The parking unit already responds to some SPD radio calls and provides traffic control at special events, albeit not at lighted intersections—the Seattle Municipal Code currently requires sworn officers to fill that role.
Any transfer of duties from SPD to the parking patrol unit would be subject to collective bargaining between the city, the Seattle Police Officers’ Guild (SPOG) and SPEOG. Officers represented by SPOG make significant overtime earnings from the work the parking officers have proposed taking over. Because sworn officers make more than parking enforcement officers, the move would save money for the city, but result in lower overall earnings for sworn police.

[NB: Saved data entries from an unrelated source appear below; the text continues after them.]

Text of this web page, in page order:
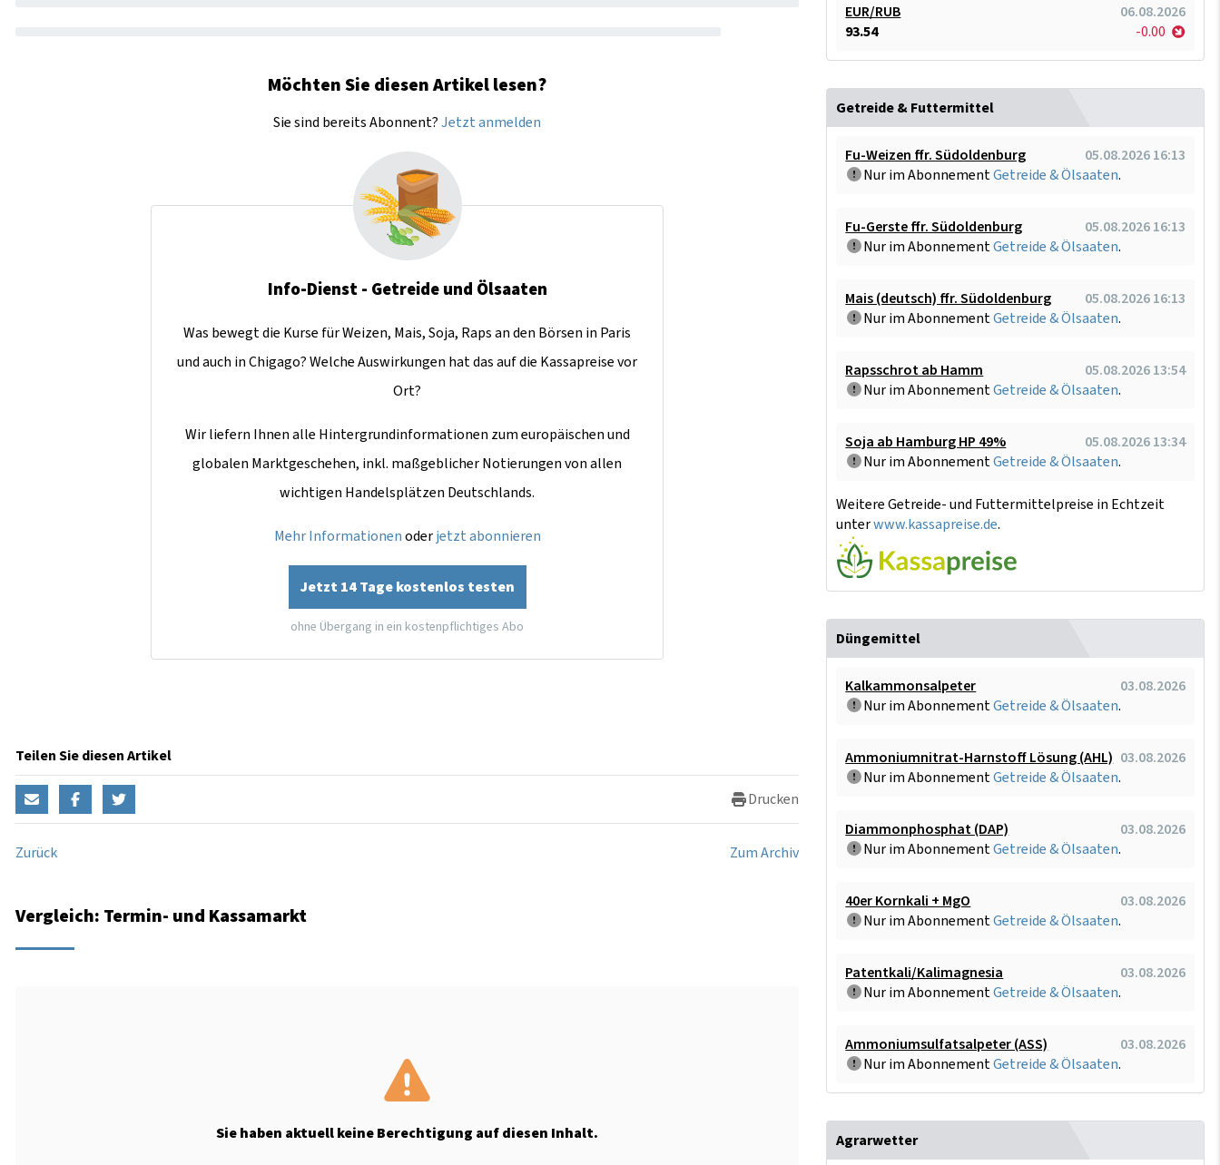
Möchten Sie diesen Artikel lesen?
Sie sind bereits Abonnent?Jetzt anmelden
Info-Dienst - Getreide und Ölsaaten
Was bewegt die Kurse für Weizen, Mais, Soja, Raps an den Börsen in Paris
und auch in Chigago? Welche Auswirkungen hat das auf die Kassapreise vor
Ort?
Wir liefern Ihnen alle Hintergrundinformationen zum europäischen und
globalen Marktgeschehen, inkl. maßgeblicher Notierungen von allen
wichtigen Handelsplätzen Deutschlands.
Mehr Informationenoderjetzt abonnieren
Jetzt 14 Tage kostenlos testen
ohne Übergang in ein kostenpflichtiges Abo
Teilen Sie diesen Artikel
Drucken
Zurück Zum Archiv
Vergleich: Termin- und Kassamarkt
Sie haben aktuell keine Berechtigung auf diesen Inhalt.
EUR/RUB
06.08.2026
93.54
-0.00
Getreide & Futtermittel
Fu-Weizen ffr. Südoldenburg
05.08.2026 16:13
Nur im AbonnementGetreide & Ölsaaten.
Fu-Gerste ffr. Südoldenburg
05.08.2026 16:13
Nur im AbonnementGetreide & Ölsaaten.
Mais (deutsch) ffr. Südoldenburg
05.08.2026 16:13
Nur im AbonnementGetreide & Ölsaaten.
Rapsschrot ab Hamm
05.08.2026 13:54
Nur im AbonnementGetreide & Ölsaaten.
Soja ab Hamburg HP 49%
05.08.2026 13:34
Nur im AbonnementGetreide & Ölsaaten.
Weitere Getreide- und Futtermittelpreise in Echtzeit
unterwww.kassapreise.de.
Düngemittel
Kalkammonsalpeter
03.08.2026
Nur im AbonnementGetreide & Ölsaaten.
Ammoniumnitrat-Harnstoff Lösung (AHL) 03.08.2026
Nur im AbonnementGetreide & Ölsaaten.
Diammonphosphat (DAP)
03.08.2026
Nur im AbonnementGetreide & Ölsaaten.
40er Kornkali + MgO
03.08.2026
Nur im AbonnementGetreide & Ölsaaten.
Patentkali/Kalimagnesia
03.08.2026
Nur im AbonnementGetreide & Ölsaaten.
Ammoniumsulfatsalpeter (ASS)
03.08.2026
Nur im AbonnementGetreide & Ölsaaten.
Agrarwetter
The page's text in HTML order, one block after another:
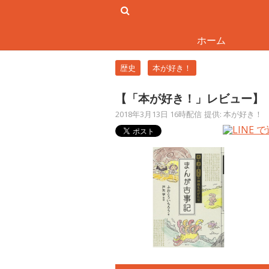
ホーム
歴史 本が好き！
【「本が好き！」レビュー
2018年3月13日 16時配信 提供: 本が好き！
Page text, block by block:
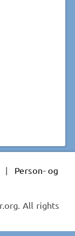
|
Person- og
All rights
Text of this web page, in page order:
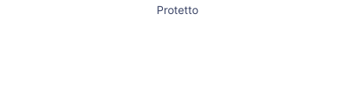
Protetto
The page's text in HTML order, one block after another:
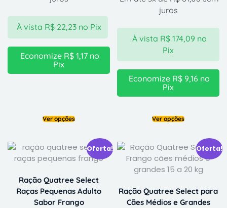
À vista R$22,23 no Pix
Economize R$ 1,17 no
Pix
Ver opções
juros
À vista R$174,09 no
Pix
Economize R$ 9,16 no
Pix
Ver opções
Oferta!
Ração Quatree Select
Raças Pequenas Adulto
Sabor Frango
Oferta!
Ração Quatree Select para
Cães Médios e Grandes
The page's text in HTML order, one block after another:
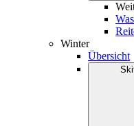
Winter
Übersicht
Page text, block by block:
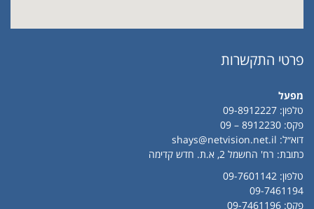
פרטי התקשרות
מפעל
טלפון: 09-8912227
פקס: 8912230 – 09
דוא״ל: shays@netvision.net.il
כתובת: רח' החשמל 2, א.ת. חדש קדימה
טלפון: 09-7601142
09-7461194
פקס: 09-7461196
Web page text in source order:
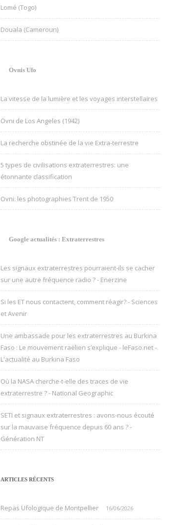
Lomé (Togo)
Douala (Cameroun)
Ovnis Ufo
La vitesse de la lumière et les voyages interstellaires
Ovni de Los Angeles (1942)
La recherche obstinée de la vie Extra-terrestre
5 types de civilisations extraterrestres: une
étonnante classification
Ovni: les photographies Trent de 1950
Google actualités : Extraterrestres
Les signaux extraterrestres pourraient-ils se cacher
sur une autre fréquence radio ? - Enerzine
Si les ET nous contactent, comment réagir? - Sciences
et Avenir
Une ambassade pour les extraterrestres au Burkina
Faso : Le mouvement raëlien s’explique - leFaso.net -
L'actualité au Burkina Faso
Où la NASA cherche-t-elle des traces de vie
extraterrestre ? - National Geographic
SETI et signaux extraterrestres : avons-nous écouté
sur la mauvaise fréquence depuis 60 ans ? -
Génération NT
ARTICLES RÉCENTS
Repas Ufologique de Montpellier 16/06/2026

Toyoshima said SPEOG won’t start negotiating with the city about the future of their unit until after the end of the budget process, which wraps up in November. Asked whether taking on duties that would otherwise be a source of income for SPOG members might create tension between the two unions, Toyoshima SAID, “we don’t say, ‘gimme gimme gimme.’ As a union, we have a great deal of respect for collective bargaining.” It’s unclear whether SPOG, which did not return calls for comment, would be amenable to ceding some responsibilities to the parking enforcement unit. “If they push back against anyone,” she said, “it should be the city, not us.”
As for SPEOG’s request to be transferred to a new Department of Public Safety, Durkan spokesperson Kelsey Nyland said the mayor’s office believes SDOT is the most appropriate department to house parking enforcement. “The department already manages and maintains the City’s rights of way,” Nyland said, “so it makes sense to house the enforcement agency within the same department.” When asked for comment, SDOT spokesperson Dawn Schellenberg directed PubliCola back to the mayor’s office.

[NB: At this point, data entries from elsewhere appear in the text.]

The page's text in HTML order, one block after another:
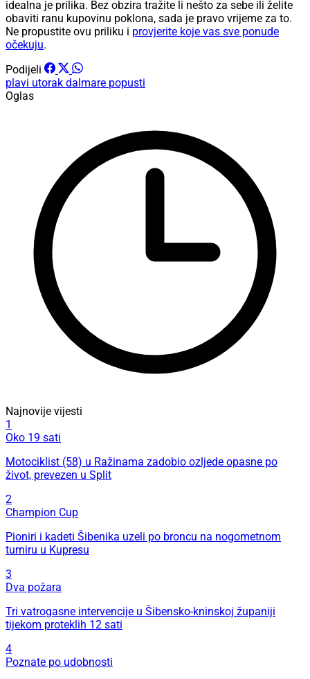
idealna je prilika. Bez obzira tražite li nešto za sebe ili želite
obaviti ranu kupovinu poklona, sada je pravo vrijeme za to.
Ne propustite ovu priliku i provjerite koje vas sve ponude
očekuju.
Podijeli
plavi utorak dalmare popusti
Oglas
Najnovije vijesti
1
Oko 19 sati
Motociklist (58) u Ražinama zadobio ozljede opasne po
život, prevezen u Split
2
Champion Cup
Pioniri i kadeti Šibenika uzeli po broncu na nogometnom
turniru u Kupresu
3
Dva požara
Tri vatrogasne intervencije u Šibensko-kninskoj županiji
tijekom proteklih 12 sati
4
Poznate po udobnosti
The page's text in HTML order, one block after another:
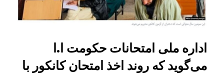
اداره ملی امتحانات حکومت ا.ا
می‌گوید که روند اخذ امتحان کانکور با
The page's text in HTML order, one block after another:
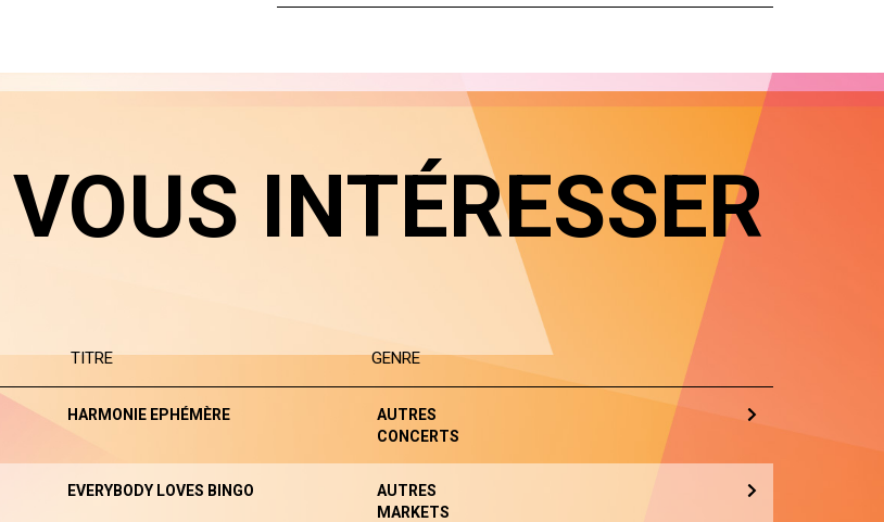
INTÉRESSER
TITRE GENRE
HARMONIE EPHÉMÈRE
AUTRES
CONCERTS
EVERYBODY LOVES BINGO
AUTRES
MARKETS
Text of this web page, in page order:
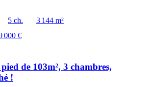
5 ch.
3 144 m²
000 €
de 103m², 3 chambres,
!
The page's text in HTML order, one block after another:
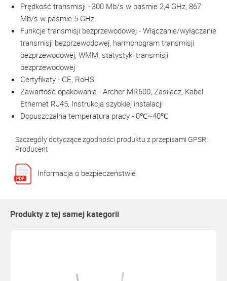
Prędkość transmisji - 300 Mb/s w paśmie 2,4 GHz, 867
Mb/s w paśmie 5 GHz
Funkcje transmisji bezprzewodowej - Włączanie/wyłączanie
transmisji bezprzewodowej, harmonogram transmisji
bezprzewodowej, WMM, statystyki transmisji
bezprzewodowej
Certyfikaty - CE, RoHS
Zawartość opakowania - Archer MR600, Zasilacz, Kabel
Ethernet RJ45, Instrukcja szybkiej instalacji
Dopuszczalna temperatura pracy - 0℃~40℃
Szczegóły dotyczące zgodności produktu z przepisami GPSR:
Producent
Informacja o bezpieczeństwie
Produkty z tej samej kategorii
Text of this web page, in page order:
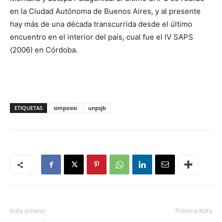
en la Ciudad Autónoma de Buenos Aires, y al presente
hay más de una década transcurrida desde el último
encuentro en el interior del país, cual fue el IV SAPS
(2006) en Córdoba.
ETIQUETAS simposio unpsjb
Nota anterior Próxima Nota
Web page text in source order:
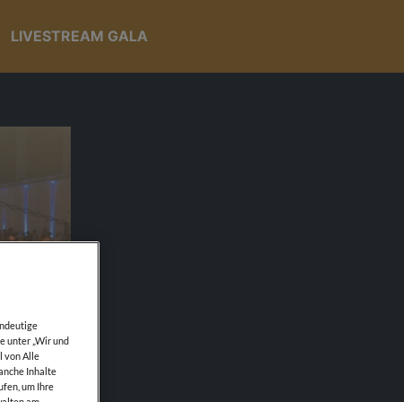
LIVESTREAM GALA
unter „Wir und
von Alle
Inhalte
um Ihre
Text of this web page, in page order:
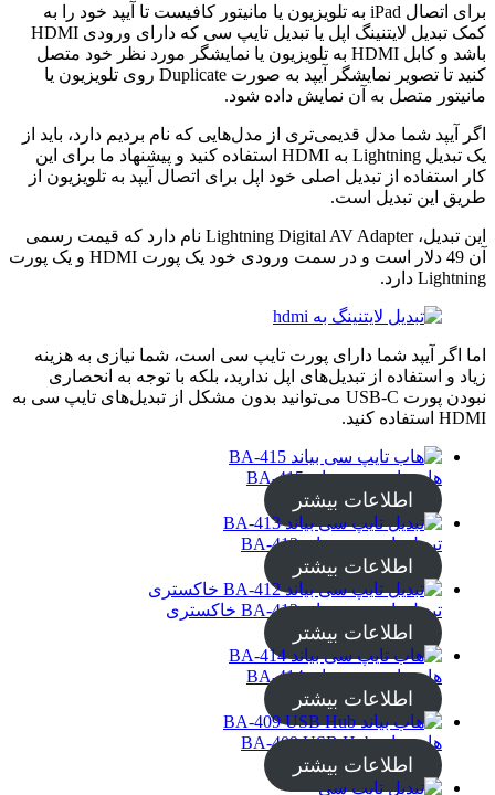
برای اتصال iPad به تلویزیون یا مانیتور کافیست تا آیپد خود را به
کمک تبدیل لایتنینگ اپل یا تبدیل تایپ سی که دارای ورودی HDMI
باشد و کابل HDMI به تلویزیون یا نمایشگر مورد نظر خود متصل
کنید تا تصویر نمایشگر آیپد به صورت Duplicate روی تلویزیون یا
مانیتور متصل به آن نمایش داده شود.
اگر آیپد شما مدل قدیمی‌تری از مدل‌هایی که نام بردیم دارد، باید از
یک تبدیل Lightning به HDMI استفاده کنید و پیشنهاد ما برای این
کار استفاده از تبدیل اصلی خود اپل برای اتصال آیپد به تلویزیون از
طریق این تبدیل است.
این تبدیل، Lightning Digital AV Adapter نام دارد که قیمت رسمی
آن 49 دلار است و در سمت ورودی خود یک پورت HDMI و یک پورت
Lightning دارد.
اما اگر آیپد شما دارای پورت تایپ سی است، شما نیازی به هزینه
زیاد و استفاده از تبدیل‌های اپل ندارید، بلکه با توجه به انحصاری
نبودن پورت USB-C می‌توانید بدون مشکل از تبدیل‌های تایپ سی به
HDMI استفاده کنید.
هاب تایپ سی بیاند BA-415
اطلاعات بیشتر
تبدیل تایپ سی بیاند BA-413
اطلاعات بیشتر
تبدیل تایپ سی بیاند BA-412 خاکستری
اطلاعات بیشتر
هاب تایپ سی بیاند BA-414
اطلاعات بیشتر
هاب بیاند BA-409 USB Hub
اطلاعات بیشتر

For now, SPEOG represents the only group of civilian employees transferring out of SPD who have voiced their interest in taking a larger role in the city’s new approach to public safety. Plans are also underway to move the 911 call center, the Office of Emergency Management, and the city’s domestic violence victim support advocates out of SPD.

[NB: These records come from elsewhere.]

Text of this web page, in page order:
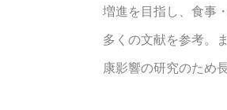
増進を目指し、食事
多くの文献を参考。
康影響の研究のため
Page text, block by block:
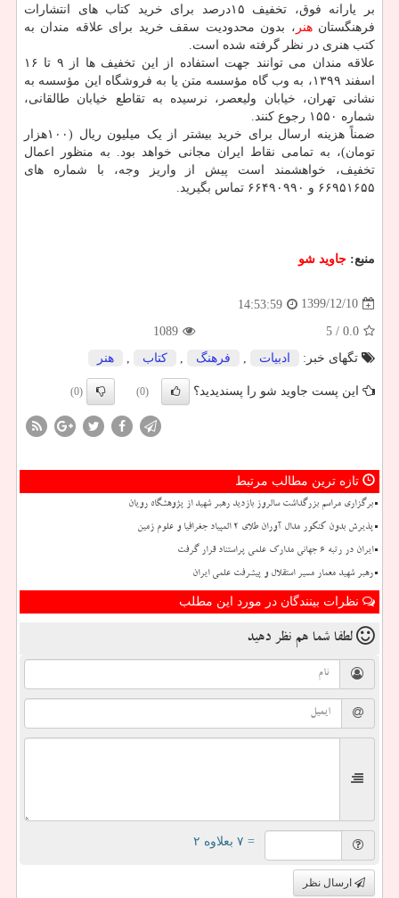
بر یارانه فوق، تخفیف ۱۵درصد برای خرید کتاب های انتشارات
فرهنگستانهنر ، بدون محدودیت سقف خرید برای علاقه مندان به
کتب هنری در نظر گرفته شده است.
علاقه مندان می توانند جهت استفاده از این تخفیف ها از ۹ تا ۱۶
اسفند ۱۳۹۹، به وب گاه مؤسسه متن یا به فروشگاه این مؤسسه به
نشانی تهران، خیابان ولیعصر، نرسیده به تقاطع خیابان طالقانی،
شماره ۱۵۵۰ رجوع کنند.
ضمناً هزینه ارسال برای خرید بیشتر از یک میلیون ریال (۱۰۰هزار
تومان)، به تمامی نقاط ایران مجانی خواهد بود. به منظور اعمال
تخفیف، خواهشمند است پیش از واریز وجه، با شماره های
۶۶۹۵۱۶۵۵ و ۶۶۴۹۰۹۹۰ تماس بگیرید.
منبع: جاوید شو
1399/12/10
14:53:59
0.0
/ 5
1089
تگهای خبر:
ادبیات , فرهنگ , كتاب , هنر
این پست جاوید شو را پسندیدید؟ (0)
(0)
تازه ترین مطالب مرتبط
برگزاری مراسم بزرگداشت سالروز بازدید رهبر شهید از پژوهشگاه رویان
پذیرش بدون کنکور مدال آوران طلای ۲ المپیاد جغرافیا و علوم زمین
ایران در رتبه ۶ جهانی مدارک علمی پراستناد قرار گرفت
رهبر شهید معمار مسیر استقلال و پیشرفت علمی ایران
نظرات بینندگان در مورد این مطلب
لطفا شما هم نظر دهید
= ۷ بعلاوه ۲
ارسال نظر
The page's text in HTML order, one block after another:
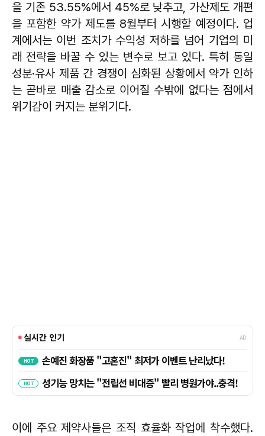
을 기존 53.55%에서 45%로 낮추고, 가산제도 개편
을 포함한 약가 제도를 8월부터 시행할 예정이다. 업
계에서는 이번 조치가 수익성 저하를 넘어 기업의 미
래 전략을 바꿀 수 있는 변수로 보고 있다. 특히 동일
성분·유사 제품 간 경쟁이 심화된 상황에서 약가 인하
는 곧바로 매출 감소로 이어질 수밖에 없다는 점에서
위기감이 커지는 분위기다.
이에 주요 제약사들은 조직 효율화 작업에 착수했다.
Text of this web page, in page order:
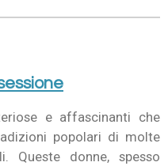
e affascinanti che
popolari di molte
Queste donne, spesso
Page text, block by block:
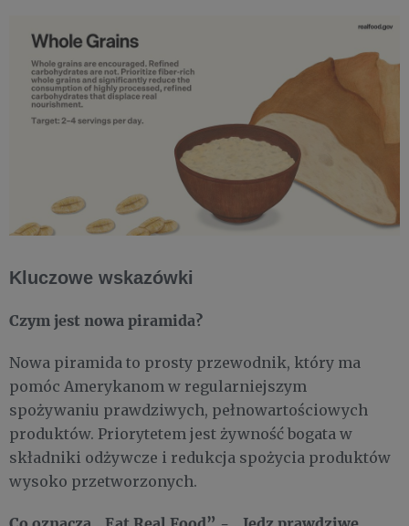
Kluczowe wskazówki
Czym jest nowa piramida?
Nowa piramida to prosty przewodnik, który ma
pomóc Amerykanom w regularniejszym
spożywaniu prawdziwych, pełnowartościowych
produktów. Priorytetem jest żywność bogata w
składniki odżywcze i redukcja spożycia produktów
wysoko przetworzonych.

However, shifting existing civilian units around city government is only a small part of the larger project of developing public safety infrastructure outside SPD. The work of building that infrastructure has already begun in the nonprofit sector, often with city support—like Community Passageways’ Critical Incident Response Team, profiled by PubliCola last month—and will continue parallel to the city’s ongoing budget deliberations.